Tetrahedron Inscribed spheres

Take the altitude from vertex $A$ onto the plane $BCD$ , call this altitude $h_1$ , and let the altitude of the small tetrahedron with vertex at $A$ and base parallel to $BCD$ be $h'_1$ , then

$h_1 = 2 r + h'_1$

where $r$ is the radius of the original tetrahedron's in-sphere, hence

$r = \dfrac{3V}{\Sigma A_i}$

Here, $\{ A_i \}$ is the area of the face opposite to $i$ -th vertex, for example $A_1$ is the area of $\triangle BCD$ .

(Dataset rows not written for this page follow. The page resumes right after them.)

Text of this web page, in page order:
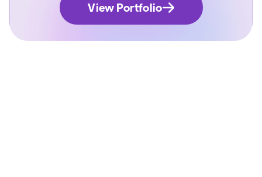
View Portfolio
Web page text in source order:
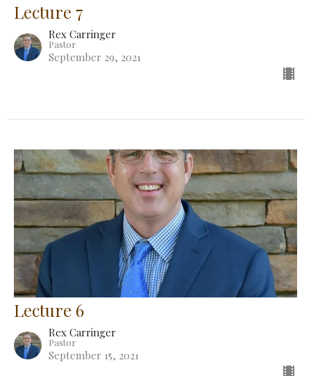
Lecture 7
Rex Carringer
Pastor
September 29, 2021
Lecture 6
Rex Carringer
Pastor
September 15, 2021
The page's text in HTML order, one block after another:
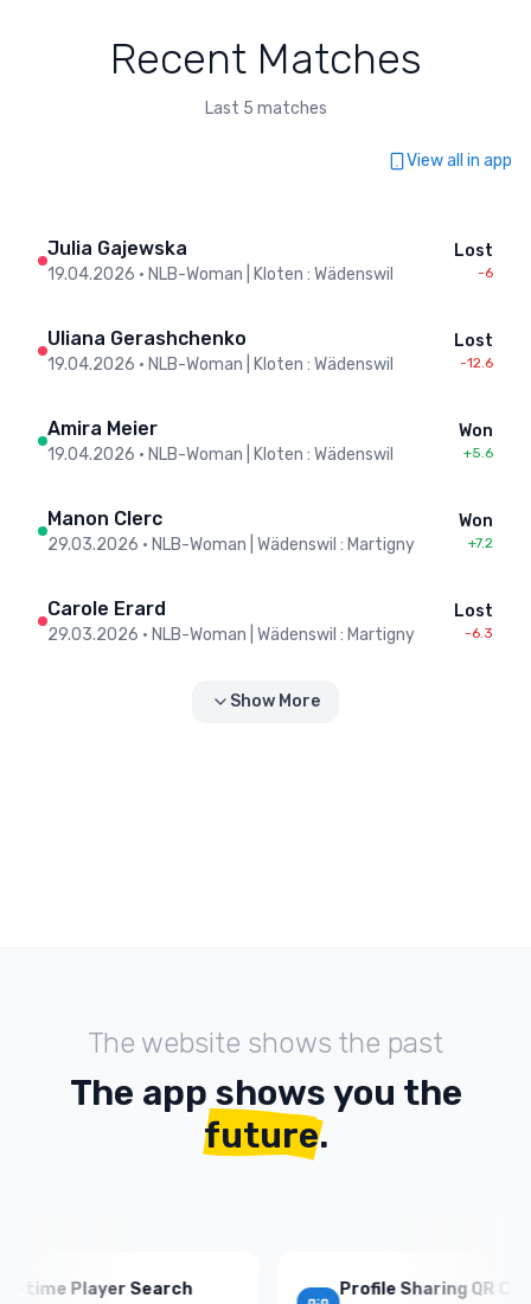
Recent Matches
Last 5 matches
View all in app
Julia Gajewska
19.04.2026 • NLB-Woman | Kloten : Wädenswil
Lost
-6
Uliana Gerashchenko
19.04.2026 • NLB-Woman | Kloten : Wädenswil
Lost
-12.6
Amira Meier
19.04.2026 • NLB-Woman | Kloten : Wädenswil
Won
+5.6
Manon Clerc
29.03.2026 • NLB-Woman | Wädenswil : Martigny
Won
+7.2
Carole Erard
29.03.2026 • NLB-Woman | Wädenswil : Martigny
Lost
-6.3
Show More
The website shows the past
The app shows you the
future.
Player Search Profile Sharing QR Codes
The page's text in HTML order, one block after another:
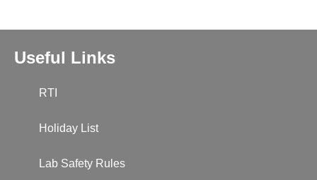
Useful Links
RTI
Holiday List
Lab Safety Rules
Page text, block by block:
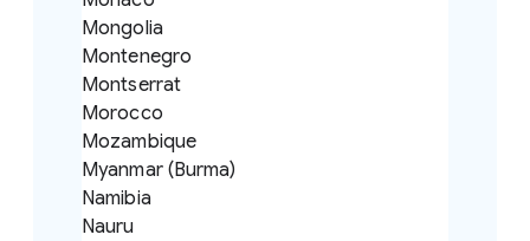
Mongolia
Montenegro
Montserrat
Morocco
Mozambique
Myanmar (Burma)
Namibia
Nauru
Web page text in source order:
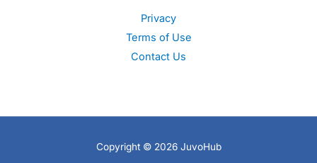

Since, we also have $V = \dfrac{1}{3} A_1 h_1$ , then the above relation becomes,

$h'_1 =\displaystyle h_1 - 2 r = h_1 - 2 \left( \dfrac{ 3V} {\Sigma A_i} \right) = h_1 - 2 \left( \dfrac{A_1 h_1}{\Sigma A_i} \right )$

So that,

$h'_1 =\displaystyle h_1 \left(1 - 2 \left( \dfrac{A_1}{\Sigma A_i} \right) \right)$

Using exactly the same reasoning as above, we deduce that

$h'_2 =\displaystyle h_2 \left(1 - 2 \left( \dfrac{A_2}{\Sigma A_i} \right) \right)$ , $h'_3 =\displaystyle h_3 \left(1 - 2 \left( \dfrac{A_3}{\Sigma A_i} \right) \right)$ , $h'_4 =\displaystyle h_4 \left(1 - 2 \left( \dfrac{A_4}{\Sigma A_i} \right) \right)$

and from similarity it follows that $\dfrac{ h'_1}{h_1} =\dfrac{ r'_1}{r} , \hspace{9pt}\dfrac{ h'_2}{h_2} =\dfrac{ r'_2}{r}, \hspace{9pt}\dfrac{ h'_3}{h_3} =\dfrac{ r'_3}{r}, \hspace{9pt} \dfrac{ h'_4}{h_4} =\dfrac{ r'_4}{r}$

Hence,

$r'_1 + r'_2 + r'_3 + r'_4 = r \left(4 - 2 \left( \dfrac{A_1 +A_2+A_3+A_4}{\Sigma A_i} \right) \right) = r (4 - 2) = \boxed{2 r}$